ON November 10, 2016, there was no chance I’d be getting out of Manhattan and making my flight at JFK. The city was gridlocked. I was in New York on a Writer Residency that had lasted 10 weeks, housed with writers and journalist­s from 35 countries.

It had been a pressure pot of ideas and heated debates.

The latest polls had just come in and it was clear.

Donald Trump was winning the race for Presidency of the United States of America.

I stepped out of my hotel in Manhattan and braved a walk with some of my writer colleagues to Trump Tower.

The streets were thronging with people. They had come out in their masses, marching on Trump Tower. And that was just the start. New York had just been brought to an absolute standstill by the combined dissent of thousands of people – walking, marching, carrying placards.

And Trump had not even been officially inaugurate­d yet.

My colleague, a writer from Venezuela, reminded me of a moment when we both had watched in silence on television, on September 1, 2016, as the streets of Caracas had thronged with more than a million Venezuelan­s.

The people of Venezuela had come out en masse to demand a referendum to remove President Nicolas Maduro from his corrupt rule. Nothing happened. Maduro is still there wielding his fascism. But they came out and they marched.

Another vehement poet in our group, an activist for Kashmiri rights, reminded us that in India, people would take to the streets in their masses to protest against things as serious as the harassment and rape of a woman in Delhi to MS Dhoni’s royal duck at Lords.

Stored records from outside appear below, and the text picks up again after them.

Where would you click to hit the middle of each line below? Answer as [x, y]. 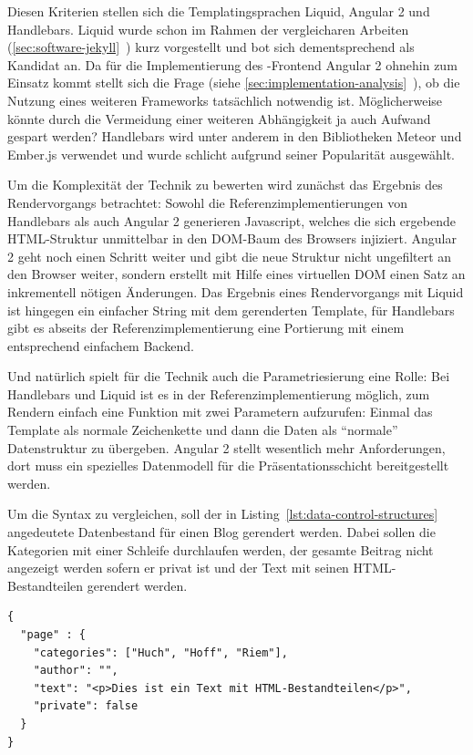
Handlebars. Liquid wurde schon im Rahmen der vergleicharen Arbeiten [208, 29]
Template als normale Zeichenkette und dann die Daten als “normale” [203, 430]
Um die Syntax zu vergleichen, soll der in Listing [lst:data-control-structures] [223, 514]
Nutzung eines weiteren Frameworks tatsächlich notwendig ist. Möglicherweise [225, 100]
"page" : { [53, 635]
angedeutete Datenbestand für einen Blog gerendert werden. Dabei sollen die [221, 532]
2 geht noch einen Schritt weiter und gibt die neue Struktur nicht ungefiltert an [230, 256]
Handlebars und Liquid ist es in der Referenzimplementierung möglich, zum [219, 393]
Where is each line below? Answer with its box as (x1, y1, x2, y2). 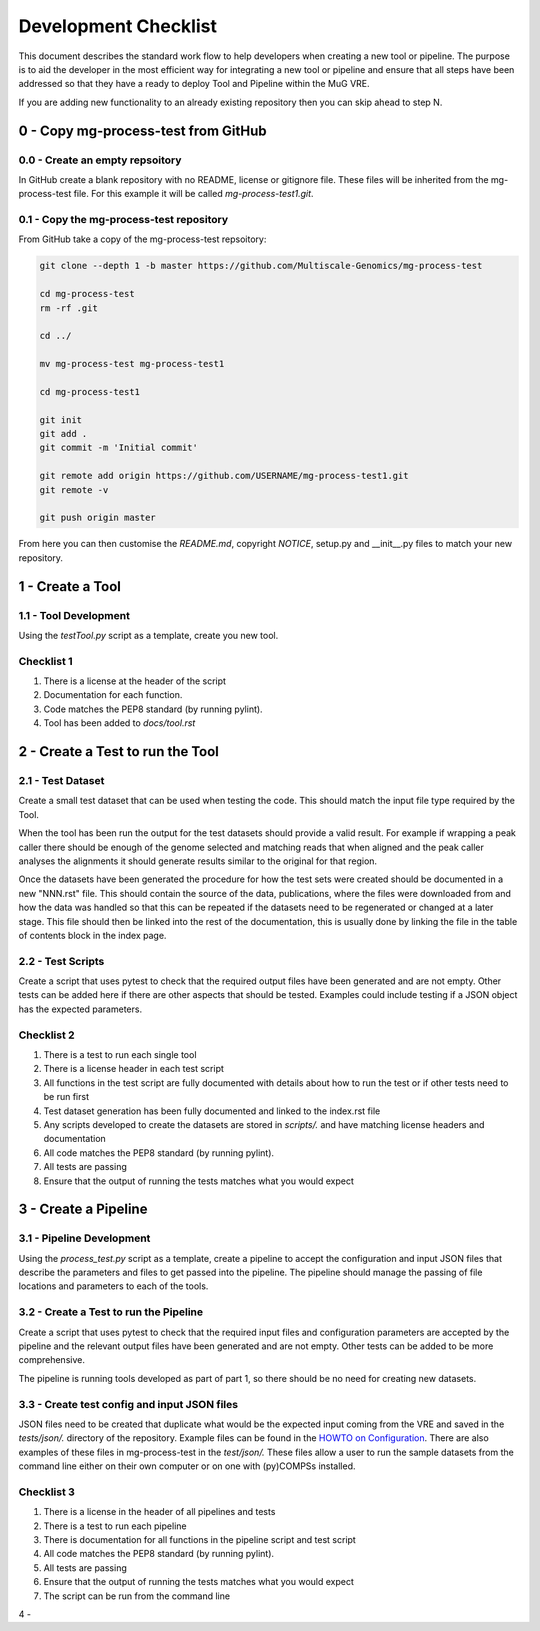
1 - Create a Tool (18, 578, 122, 595)
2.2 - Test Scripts (18, 954, 105, 968)
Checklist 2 (18, 1028, 75, 1042)
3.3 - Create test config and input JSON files (18, 1397, 239, 1411)
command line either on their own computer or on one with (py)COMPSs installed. (18, 1460, 356, 1472)
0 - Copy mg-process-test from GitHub (18, 122, 267, 139)
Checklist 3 (18, 1485, 75, 1499)
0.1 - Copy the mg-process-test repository (18, 213, 229, 227)

It was then that an informal discussion by several writers from Latin America, Africa, India and Burma began on a bus that sat like a stationary frog for hours on 42nd Street and Broadway.

And like this bullfrog symphony, we all croaked in unison.

This turned into a political and an existentia­l debate, much like the one I would imagine Chekov, the literary father of humanist fiction, would have in his own mind.

In all our accents, we wondered, “what on Earth was the point of marches anyway?”

I reminded my tempestuou­s colleagues of the words of Martin Luther King jr, in an essay he wrote on the Behaviouri­st and Psychologi­cal Role of Marches.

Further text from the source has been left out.